Activity :: Go through the entries and transcribe each one exactly, dropping the pictures.

Records for the task ::
----
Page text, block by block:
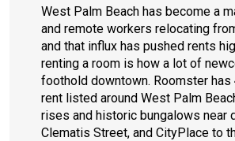
West Palm Beach has become a
and remote workers relocating
and that influx has pushed rents
renting a room is how a lot of
foothold downtown. Roomster has
rent listed around West Palm
rises and historic bungalows near
Clematis Street, and CityPlace to
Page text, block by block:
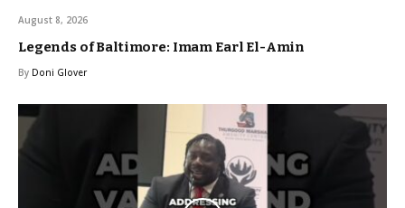
August 8, 2026
Legends of Baltimore: Imam Earl El-Amin
By Doni Glover
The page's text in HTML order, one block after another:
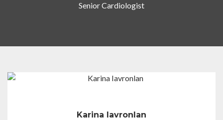
Senior Cardiologist
Karina Iavronlan
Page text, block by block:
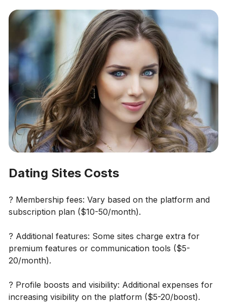
Dating Sites Costs
? Membership fees: Vary based on the platform and
subscription plan ($10-50/month).
? Additional features: Some sites charge extra for
premium features or communication tools ($5-
20/month).
? Profile boosts and visibility: Additional expenses for
increasing visibility on the platform ($5-20/boost).
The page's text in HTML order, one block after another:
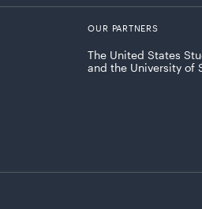
OUR PARTNERS
The United States
and the University of
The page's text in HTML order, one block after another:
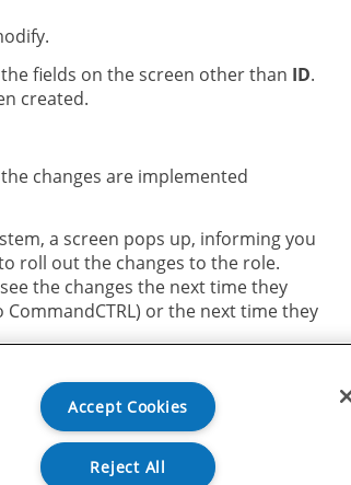
fields on the screen other than ID.
created.
changes are implemented
a screen pops up, informing you
roll out the changes to the role.
the changes the next time they
or the next time they
Accept Cookies
Reject All
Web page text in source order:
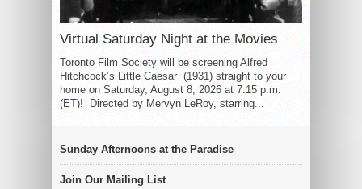
Virtual Saturday Night at the Movies
Toronto Film Society will be screening Alfred
Hitchcock’s Little Caesar (1931) straight to your
home on Saturday, August 8, 2026 at 7:15 p.m.
(ET)! Directed by Mervyn LeRoy, starring...
Sunday Afternoons at the Paradise
Join Our Mailing List
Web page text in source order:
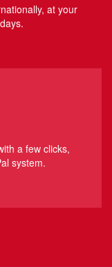
at your
a few clicks,
system.
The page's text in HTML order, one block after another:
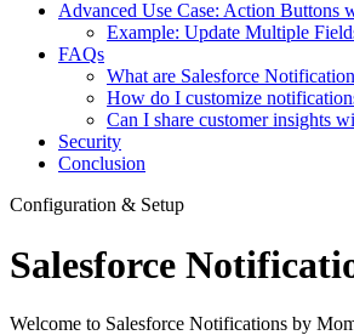
Advanced Use Case: Action Buttons
Example: Update Multiple
FAQs
What are Salesforce
How do I customize
Can I share customer insights
Security
Conclusion
Configuration & Setup
Salesforce
Welcome to Salesforce Notifications by
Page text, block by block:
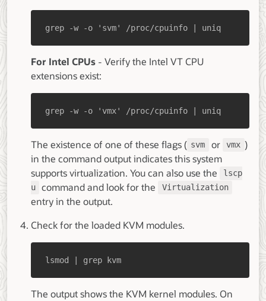
grep -w -o 'svm' /proc/cpuinfo | uniq
For Intel CPUs - Verify the Intel VT CPU
extensions exist:
grep -w -o 'vmx' /proc/cpuinfo | uniq
The existence of one of these flags ( svm or vmx )
in the command output indicates this system
supports virtualization. You can also use the
lscp
u
command and look for the Virtualization
entry in the output.
Check for the loaded KVM modules.
lsmod | grep kvm
The output shows the KVM kernel modules. On
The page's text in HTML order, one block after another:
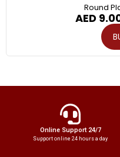
Round
AED
Online Support 24/7
Support online 24 hours a day
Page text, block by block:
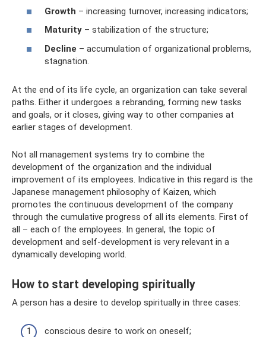
Growth – increasing turnover, increasing indicators;
Maturity – stabilization of the structure;
Decline – accumulation of organizational problems,
stagnation.
At the end of its life cycle, an organization can take several
paths. Either it undergoes a rebranding, forming new tasks
and goals, or it closes, giving way to other companies at
earlier stages of development.
Not all management systems try to combine the
development of the organization and the individual
improvement of its employees. Indicative in this regard is the
Japanese management philosophy of Kaizen, which
promotes the continuous development of the company
through the cumulative progress of all its elements. First of
all – each of the employees. In general, the topic of
development and self-development is very relevant in a
dynamically developing world.
How to start developing spiritually
A person has a desire to develop spiritually in three cases:
conscious desire to work on oneself;
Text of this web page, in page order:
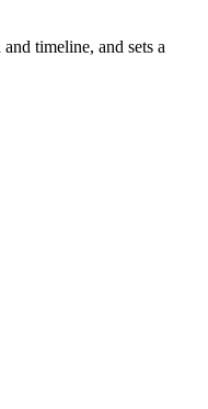
timeline, and sets a
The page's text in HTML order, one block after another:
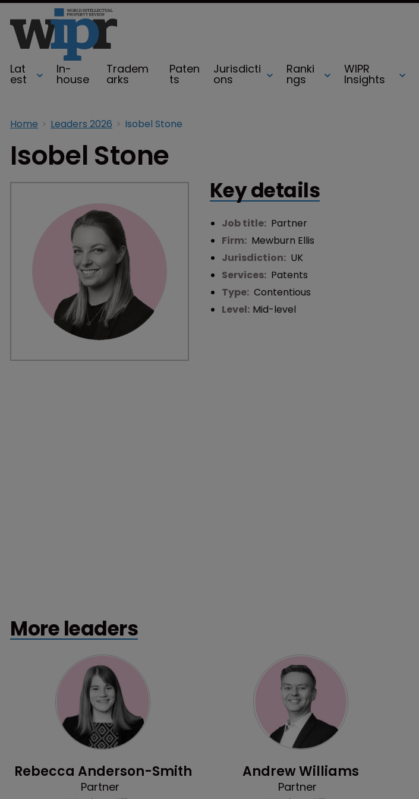
Lat
est
In-
house
Tradem
arks
Paten
ts
Jurisdicti
ons
Ranki
ngs
WIPR
Insights
Home Leaders 2026 Isobel Stone
Isobel Stone
Key details
Job title: Partner
Firm: Mewburn Ellis
Jurisdiction: UK
Services: Patents
Type: Contentious
Level: Mid-level
More leaders
Rebecca Anderson-Smith
Partner
Andrew Williams
Partner
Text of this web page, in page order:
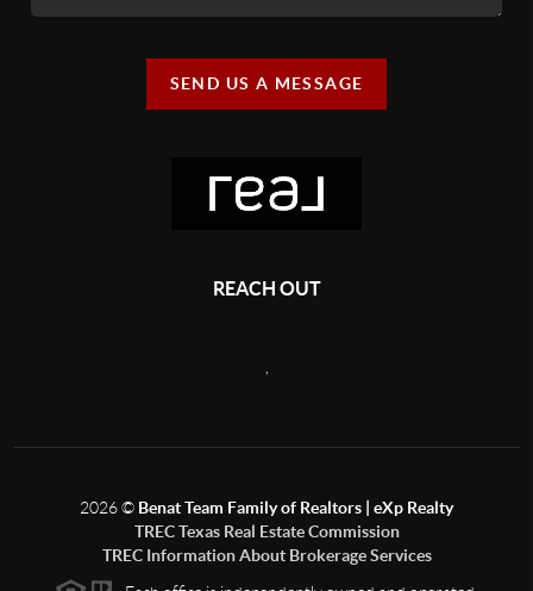
SEND US A MESSAGE
REACH OUT
2026© Benat Team Family of Realtors | eXp Realty
TREC Texas Real Estate Commission
TREC Information About Brokerage Services
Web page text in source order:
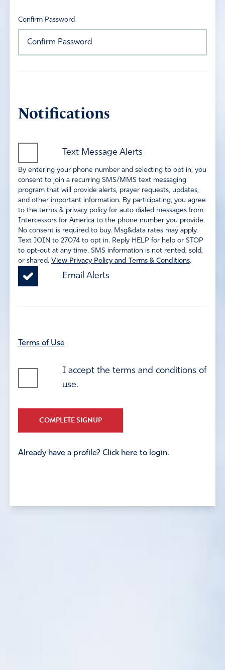
Confirm Password
Notifications
Text Message Alerts
By entering your phone number and selecting to opt in, you
consent to join a recurring SMS/MMS text messaging
program that will provide alerts, prayer requests, updates,
and other important information. By participating, you agree
to the terms & privacy policy for auto dialed messages from
Intercessors for America to the phone number you provide.
No consent is required to buy. Msg&data rates may apply.
Text JOIN to 27074 to opt in. Reply HELP for help or STOP
to opt-out at any time. SMS information is not rented, sold,
or shared. View Privacy Policy and Terms & Conditions.
Email Alerts
Terms of Use
I accept the terms and conditions of
use.
COMPLETE SIGNUP
Already have a profile? Click here to login.
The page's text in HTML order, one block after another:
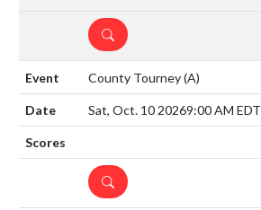
DETAILS
County Tourney(A)
Sat, Oct. 10 20269:00 AM EDT
DETAILS
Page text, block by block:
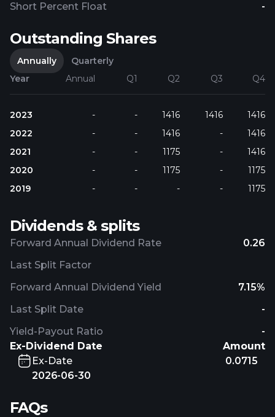
Short Percent Float
-
Outstanding Shares
Annually
Quarterly
Year
Annual Q1 Q2 Q3 Q4
2023 - - 1416 1416
1416
2022
- - 1416 -
1416
2021
- - 1175 -
1416
2020
- - 1175 -
1175
2019
- - - - 1175
Dividends & splits
Forward Annual Dividend Rate 0.26
Forward Annual Dividend Yield 7.15%
Yield-Payout Ratio -
Last Split Factor
Last Split Date -
Ex-Dividend Date
Amount
Ex-Date
2026-06-30
0.0715
FAQs
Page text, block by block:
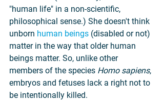
"human life" in a non-scientific,
philosophical sense.) She doesn't think
unborn human beings (disabled or not)
matter in the way that older human
beings matter. So, unlike other
members of the species Homo sapiens,
embryos and fetuses lack a right not to
be intentionally killed.
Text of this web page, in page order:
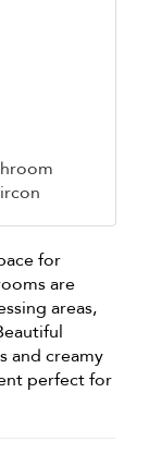
for
are
areas,
and creamy
perfect for
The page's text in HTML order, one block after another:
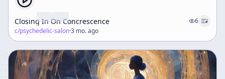
Closing In On Concrescence
6
c/psychedelic-salon·3 mo. ago
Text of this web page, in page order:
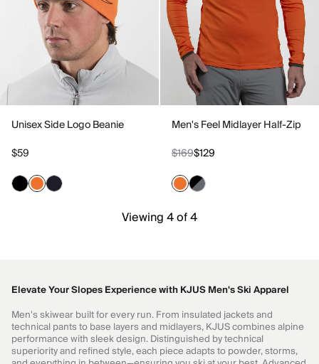
Unisex Side Logo Beanie
$59
Men's Feel Midlayer Half-Zip
$169$129
Viewing 4 of 4
Elevate Your Slopes Experience with KJUS Men's Ski Apparel
Men's skiwear built for every run. From insulated jackets and
technical pants to base layers and midlayers, KJUS combines alpine
performance with sleek design. Distinguished by technical
superiority and refined style, each piece adapts to powder, storms,
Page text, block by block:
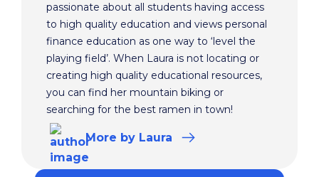
passionate about all students having access
to high quality education and views personal
finance education as one way to ‘level the
playing field’. When Laura is not locating or
creating high quality educational resources,
you can find her mountain biking or
searching for the best ramen in town!
More by Laura
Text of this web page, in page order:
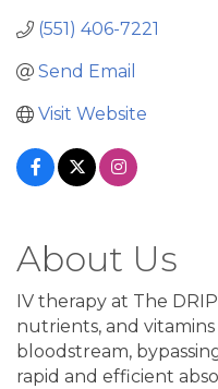
(551) 406-7221
Send Email
Visit Website
About Us
IV therapy at The
nutrients, and
bloodstream,
rapid and efficient
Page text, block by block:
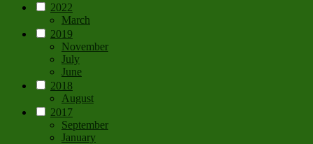
2022
March
2019
November
July
June
2018
August
2017
September
January
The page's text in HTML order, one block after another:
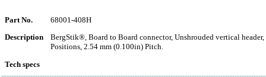
Part No.
68001-408H
Description
BergStik®, Board to Board connector, Unshrouded vertical
Positions, 2.54 mm (0.100in) Pitch.
Tech specs
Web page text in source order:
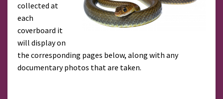
collected at
each
coverboard it
will display on
the corresponding pages below, along with any
documentary photos that are taken.
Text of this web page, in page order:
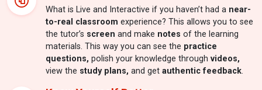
----
Answer section ::
Page text, block by block:
West Palm Beach has become a
and remote workers relocating
and that influx has pushed rents
renting a room is how a lot of
foothold downtown. Roomster has
rent listed around West Palm
rises and historic bungalows near
Clematis Street, and CityPlace to
Page text, block by block:
August 8, 2026
Legends of Baltimore: Imam Earl El-Amin
By Doni Glover
The page's text in HTML order, one block after another:
Senior Cardiologist
Karina Iavronlan
Page text, block by block:
Dating Sites Costs
? Membership fees: Vary based on the platform and
subscription plan ($10-50/month).
? Additional features: Some sites charge extra for
premium features or communication tools ($5-
20/month).
? Profile boosts and visibility: Additional expenses for
increasing visibility on the platform ($5-20/boost).
The page's text in HTML order, one block after another:
OUR PARTNERS
The United States
and the University of
The page's text in HTML order, one block after another:
fields on the screen other than ID.
created.
changes are implemented
a screen pops up, informing you
roll out the changes to the role.
the changes the next time they
or the next time they
Accept Cookies
Reject All
Web page text in source order:
Virtual Saturday Night at the Movies
Toronto Film Society will be screening Alfred
Hitchcock’s Little Caesar (1931) straight to your
home on Saturday, August 8, 2026 at 7:15 p.m.
(ET)! Directed by Mervyn LeRoy, starring...
Sunday Afternoons at the Paradise
Join Our Mailing List
Web page text in source order:
at your
a few clicks,
system.
The page's text in HTML order, one block after another:
Advanced Use Case: Action Buttons
Example: Update Multiple
FAQs
What are Salesforce
How do I customize
Can I share customer insights
Security
Conclusion
Configuration & Setup
Salesforce
Welcome to Salesforce Notifications by
Page text, block by block:
grep -w -o 'svm' /proc/cpuinfo | uniq
For Intel CPUs - Verify the Intel VT CPU
extensions exist:
grep -w -o 'vmx' /proc/cpuinfo | uniq
The existence of one of these flags ( svm or vmx )
in the command output indicates this system
supports virtualization. You can also use the
lscp
u
command and look for the Virtualization
entry in the output.
Check for the loaded KVM modules.
lsmod | grep kvm
The output shows the KVM kernel modules. On
The page's text in HTML order, one block after another:
Round
AED
Online Support 24/7
Support online 24 hours a day
Page text, block by block:
Growth – increasing turnover, increasing indicators;
Maturity – stabilization of the structure;
Decline – accumulation of organizational problems,
stagnation.
At the end of its life cycle, an organization can take several
paths. Either it undergoes a rebranding, forming new tasks
and goals, or it closes, giving way to other companies at
earlier stages of development.
Not all management systems try to combine the
development of the organization and the individual
improvement of its employees. Indicative in this regard is the
Japanese management philosophy of Kaizen, which
promotes the continuous development of the company
through the cumulative progress of all its elements. First of
all – each of the employees. In general, the topic of
development and self-development is very relevant in a
dynamically developing world.
How to start developing spiritually
A person has a desire to develop spiritually in three cases:
conscious desire to work on oneself;
Text of this web page, in page order:
timeline, and sets a
The page's text in HTML order, one block after another:
Lat
est
In-
house
Tradem
arks
Paten
ts
Jurisdicti
ons
Ranki
ngs
WIPR
Insights
Home Leaders 2026 Isobel Stone
Isobel Stone
Key details
Job title: Partner
Firm: Mewburn Ellis
Jurisdiction: UK
Services: Patents
Type: Contentious
Level: Mid-level
More leaders
Rebecca Anderson-Smith
Partner
Andrew Williams
Partner
Text of this web page, in page order:
SEND US A MESSAGE
REACH OUT
2026© Benat Team Family of Realtors | eXp Realty
TREC Texas Real Estate Commission
TREC Information About Brokerage Services
Web page text in source order:
Confirm Password
Notifications
Text Message Alerts
By entering your phone number and selecting to opt in, you
consent to join a recurring SMS/MMS text messaging
program that will provide alerts, prayer requests, updates,
and other important information. By participating, you agree
to the terms & privacy policy for auto dialed messages from
Intercessors for America to the phone number you provide.
No consent is required to buy. Msg&data rates may apply.
Text JOIN to 27074 to opt in. Reply HELP for help or STOP
to opt-out at any time. SMS information is not rented, sold,
or shared. View Privacy Policy and Terms & Conditions.
Email Alerts
Terms of Use
I accept the terms and conditions of
use.
COMPLETE SIGNUP
Already have a profile? Click here to login.
The page's text in HTML order, one block after another:
DETAILS
County Tourney(A)
Sat, Oct. 10 20269:00 AM EDT
DETAILS
Page text, block by block:
Short Percent Float
-
Outstanding Shares
Annually
Quarterly
Year
Annual Q1 Q2 Q3 Q4
2023 - - 1416 1416
1416
2022
- - 1416 -
1416
2021
- - 1175 -
1416
2020
- - 1175 -
1175
2019
- - - - 1175
Dividends & splits
Forward Annual Dividend Rate 0.26
Forward Annual Dividend Yield 7.15%
Yield-Payout Ratio -
Last Split Factor
Last Split Date -
Ex-Dividend Date
Amount
Ex-Date
2026-06-30
0.0715
FAQs
Page text, block by block:
"human life" in a non-scientific,
philosophical sense.) She doesn't think
unborn human beings (disabled or not)
matter in the way that older human
beings matter. So, unlike other
members of the species Homo sapiens,
embryos and fetuses lack a right not to
be intentionally killed.
Text of this web page, in page order:
for
are
areas,
and creamy
perfect for
The page's text in HTML order, one block after another:
Closing In On Concrescence
6
c/psychedelic-salon·3 mo. ago
Text of this web page, in page order:
Unisex Side Logo Beanie
$59
Men's Feel Midlayer Half-Zip
$169$129
Viewing 4 of 4
Elevate Your Slopes Experience with KJUS Men's Ski Apparel
Men's skiwear built for every run. From insulated jackets and
technical pants to base layers and midlayers, KJUS combines alpine
performance with sleek design. Distinguished by technical
superiority and refined style, each piece adapts to powder, storms,
Page text, block by block:
passionate about all students having access
to high quality education and views personal
finance education as one way to ‘level the
playing field’. When Laura is not locating or
creating high quality educational resources,
you can find her mountain biking or
searching for the best ramen in town!
More by Laura
Text of this web page, in page order:
(551) 406-7221
Send Email
Visit Website
About Us
IV therapy at The
nutrients, and
bloodstream,
rapid and efficient
Page text, block by block:
2022
March
2019
November
July
June
2018
August
2017
September
January
The page's text in HTML order, one block after another:
Part No.
68001-408H
Description
BergStik®, Board to Board connector, Unshrouded vertical
Positions, 2.54 mm (0.100in) Pitch.
Tech specs
Web page text in source order:
collected at
each
coverboard it
will display on
the corresponding pages below, along with any
documentary photos that are taken.
Text of this web page, in page order:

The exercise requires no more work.